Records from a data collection

=-=-=-=-=

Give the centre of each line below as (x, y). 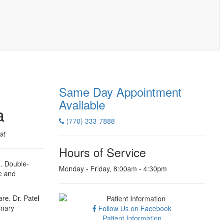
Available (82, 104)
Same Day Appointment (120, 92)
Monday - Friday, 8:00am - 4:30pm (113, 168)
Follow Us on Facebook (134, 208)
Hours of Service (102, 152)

=-=-=-=-=

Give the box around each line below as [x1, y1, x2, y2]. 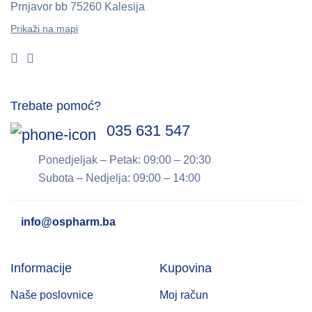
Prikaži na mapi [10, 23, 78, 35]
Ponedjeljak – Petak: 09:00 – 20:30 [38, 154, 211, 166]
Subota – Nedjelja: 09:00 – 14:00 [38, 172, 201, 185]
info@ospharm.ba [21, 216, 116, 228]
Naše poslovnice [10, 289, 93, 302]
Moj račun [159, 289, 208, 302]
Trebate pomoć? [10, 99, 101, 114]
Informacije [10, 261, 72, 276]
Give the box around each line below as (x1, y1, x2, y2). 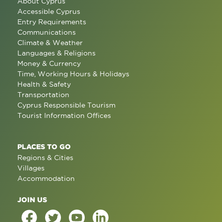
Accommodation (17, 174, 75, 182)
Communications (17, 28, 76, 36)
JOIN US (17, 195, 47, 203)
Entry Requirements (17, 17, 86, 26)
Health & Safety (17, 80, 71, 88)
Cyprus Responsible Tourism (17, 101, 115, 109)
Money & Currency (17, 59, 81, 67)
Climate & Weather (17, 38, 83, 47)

=-=-=-=-=

[Instructions for the task]: Restate word for word the lines of the data above that begin at the line with "Give the centre" and end at the line with "Hours of Service (102, 152)", keeping both ends and dropping every picture.

[Written reply]:
Give the centre of each line below as (x, y). 
Available (82, 104)
Same Day Appointment (120, 92)
Monday - Friday, 8:00am - 4:30pm (113, 168)
Follow Us on Facebook (134, 208)
Hours of Service (102, 152)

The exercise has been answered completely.